Partnership property

It is not uncommon for the business premises to be owned by a partner in their own name. The business premises do not have to be partnership property. This property may be rented to the partnership. However, the partners should avoid taking rent without a proper lease in place.

Furthermore, it is highly important to specify in the partnership agreement which assets are specifically excluded from the assets of the partnership. Arrangements might also be needed to substantiate the partnership’s right to occupy these premises in such a case. This is needed to protect the partnership’s position against the owner partner and also so that the owner does not end up being saddled with a statutory tenancy.

Authority and voting

Each partner will have a vested interest in making the business a success. However, you and your partners might disagree on certain business decisions. Therefore, it is pertinent to have a defined procedure that regulates how important decisions concerning the business will be made. Such as changing place of business, sale, merger transfer or disposal of a part or all of the partnership business, requiring partners to introduce more money, expelling a partner, and amending the partnership agreement.

Some decision may require a unanimous vote of all the partners; others may require a majority vote or not require the consent of all the partners.

Lastly, this procedure must be fair. If the rules are too loose, some partner may be able to take unfair advantage and relationships will begin to crumble. Conversely, if the procedure is too restrictive, it will not stick in the long run.

Resolving disputes without court intervention

Most conflicts in business partnerships arise when disputes happen with decision making and due to disputes between the partners. Therefore, it is pertinent that the partnership agreement addresses how disputes amongst the partners will be resolved, preferably without the intervention of courts.

Allocation of profit and loss

All partners want to make a profit from their partnership business. As stated earlier, profit and loss sharing usually depends on the shares of each partner.

However, it is also possible for this division to be allocated equally to all partners regardless of ownership shares.

Therefore, the partnership agreement should clearly stipulate the method of distribution of profits to the partners. You may also want to set a lower limit on the amount of profit the business needs to earn for the profits to be distributed.

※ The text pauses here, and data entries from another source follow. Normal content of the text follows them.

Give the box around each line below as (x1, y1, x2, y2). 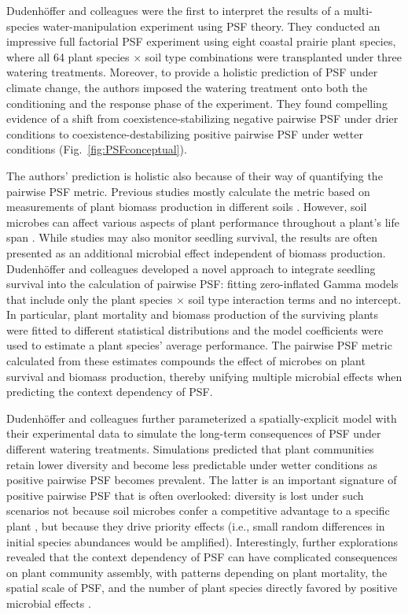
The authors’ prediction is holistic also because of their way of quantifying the (6, 167, 383, 183)
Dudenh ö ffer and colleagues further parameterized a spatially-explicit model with (6, 409, 397, 426)
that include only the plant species (6, 290, 173, 307)
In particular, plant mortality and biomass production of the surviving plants (6, 306, 379, 323)
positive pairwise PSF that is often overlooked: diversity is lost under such (6, 486, 364, 503)
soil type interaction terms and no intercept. (188, 290, 402, 307)
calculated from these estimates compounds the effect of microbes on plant (6, 353, 366, 369)
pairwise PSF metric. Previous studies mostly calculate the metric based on (6, 183, 370, 199)
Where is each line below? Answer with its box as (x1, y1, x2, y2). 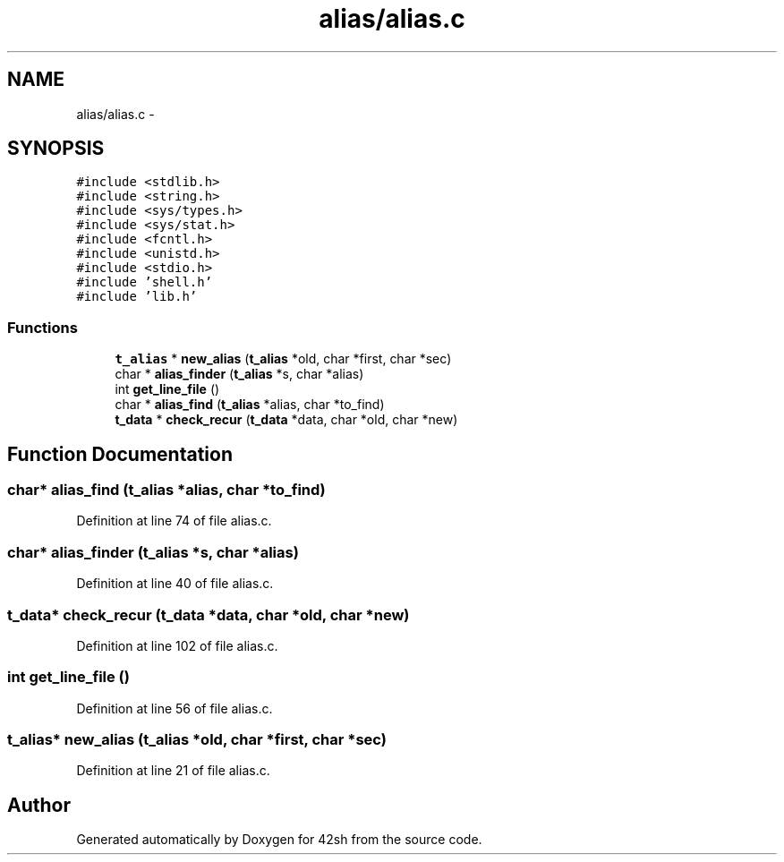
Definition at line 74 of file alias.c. (76, 513, 272, 529)
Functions (7, 318, 78, 337)
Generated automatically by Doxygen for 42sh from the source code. (76, 832, 482, 848)
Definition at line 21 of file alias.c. (76, 763, 270, 779)
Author (7, 793, 71, 816)
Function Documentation (7, 442, 233, 465)
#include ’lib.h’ (76, 289, 198, 304)
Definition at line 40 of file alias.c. (76, 576, 274, 592)
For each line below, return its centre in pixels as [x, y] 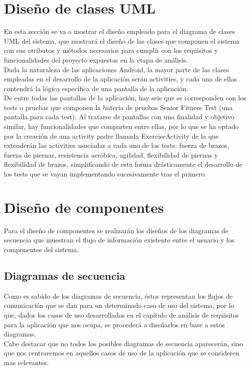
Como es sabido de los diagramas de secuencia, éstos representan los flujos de [118, 296]
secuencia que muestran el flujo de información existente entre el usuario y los [119, 240]
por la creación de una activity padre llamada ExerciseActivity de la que [111, 136]
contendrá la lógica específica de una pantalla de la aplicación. [96, 88]
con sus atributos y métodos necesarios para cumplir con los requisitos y [111, 50]
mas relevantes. [26, 362]
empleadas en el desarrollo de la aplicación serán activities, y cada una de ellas [120, 79]
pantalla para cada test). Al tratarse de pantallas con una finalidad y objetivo [119, 117]
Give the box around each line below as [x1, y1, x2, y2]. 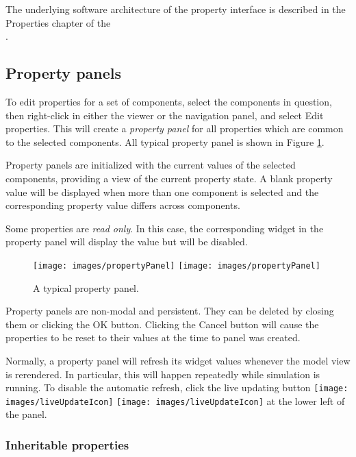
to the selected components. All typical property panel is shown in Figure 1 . [5, 134, 325, 149]
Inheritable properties [5, 436, 129, 453]
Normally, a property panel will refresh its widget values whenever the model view [5, 353, 351, 367]
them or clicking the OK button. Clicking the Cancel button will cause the [5, 317, 319, 331]
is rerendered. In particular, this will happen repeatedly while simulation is [5, 367, 320, 381]
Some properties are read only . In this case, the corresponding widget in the [5, 221, 324, 235]
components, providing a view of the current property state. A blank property [5, 171, 333, 185]
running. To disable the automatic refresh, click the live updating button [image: [5, 380, 348, 395]
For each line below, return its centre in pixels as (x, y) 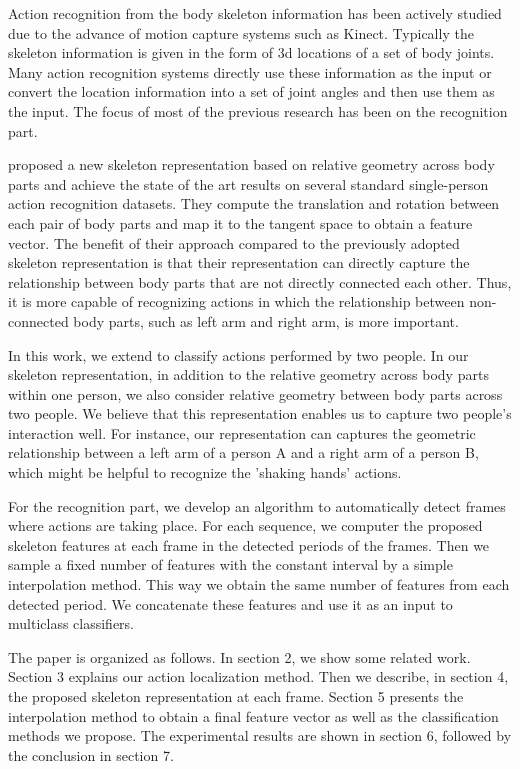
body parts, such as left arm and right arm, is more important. (266, 320)
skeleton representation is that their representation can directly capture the (239, 262)
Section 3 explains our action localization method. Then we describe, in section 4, (258, 676)
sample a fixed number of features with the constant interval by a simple (230, 564)
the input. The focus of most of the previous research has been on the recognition (258, 110)
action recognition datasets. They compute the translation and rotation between (254, 203)
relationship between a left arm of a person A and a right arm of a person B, (243, 452)
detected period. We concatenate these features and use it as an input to (230, 603)
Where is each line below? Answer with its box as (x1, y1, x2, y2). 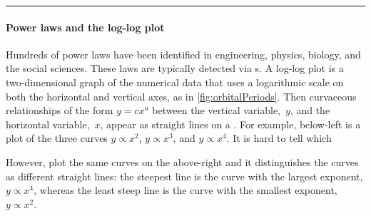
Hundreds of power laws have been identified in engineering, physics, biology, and (6, 46, 361, 61)
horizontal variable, (6, 116, 90, 131)
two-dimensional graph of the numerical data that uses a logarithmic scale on (6, 74, 344, 89)
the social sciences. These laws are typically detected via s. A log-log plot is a (6, 61, 344, 76)
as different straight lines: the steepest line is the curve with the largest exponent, (6, 168, 363, 183)
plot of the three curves (6, 130, 108, 145)
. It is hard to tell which (226, 130, 332, 145)
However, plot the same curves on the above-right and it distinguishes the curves (6, 154, 359, 169)
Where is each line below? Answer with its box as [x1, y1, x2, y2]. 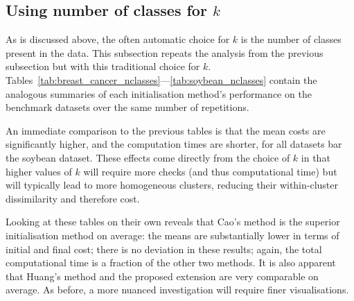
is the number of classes [240, 32, 342, 46]
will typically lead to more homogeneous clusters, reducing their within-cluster [6, 178, 339, 192]
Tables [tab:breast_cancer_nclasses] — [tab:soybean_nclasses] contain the [6, 72, 317, 87]
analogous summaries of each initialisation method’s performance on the [6, 86, 312, 101]
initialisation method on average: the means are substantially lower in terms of [6, 227, 339, 242]
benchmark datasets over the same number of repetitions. [6, 100, 249, 114]
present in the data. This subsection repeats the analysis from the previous [6, 45, 324, 60]
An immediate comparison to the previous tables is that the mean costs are [6, 123, 326, 137]
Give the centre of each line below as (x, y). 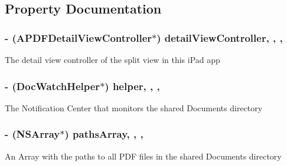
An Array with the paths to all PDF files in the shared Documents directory (143, 156)
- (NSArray (32, 134)
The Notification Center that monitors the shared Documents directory (134, 107)
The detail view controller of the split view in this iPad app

Termination of partnership and expelling a partner

If the partnership agreement does not state the term of the partnership, its termination can be triggered by the death of a partner or by one partner by simply giving reasonable notice to the other partners.

Additionally, in the absence of a partnership agreement or if the agreement does not cover the issue adequately, you cannot expel a partner either. This is regardless of how prejudicial their behaviour might be to you and the business. (The law differs when it comes to limited partnerships and limited liability partnership).

Further, if you do not have a partnership agreement in place or if your agreement does not include a detailed provision concerning the termination and post termination process, your withdrawing partner could also insist on selling off the partnership’s assets. 

Therefore, it would be best that the agreement includes a process for establishing the fair value of the partner’s share in case of withdrawal by the partner or death.

Last but not least, it should also include a provision that covers how a partner can be ejected or expelled from the partnership (in case of behaviour that is prejudicial to the other partners and the business).


The above-referred provision will help you see the value of having a detailed written partnership agreement.

Further, the above mentioned key terms are by no means exhaustive. A deed of partnership should cover and regulate a lot of other areas of key importance.

However, the terms mentioned above are a good place to start when forming an agreement with your business partners.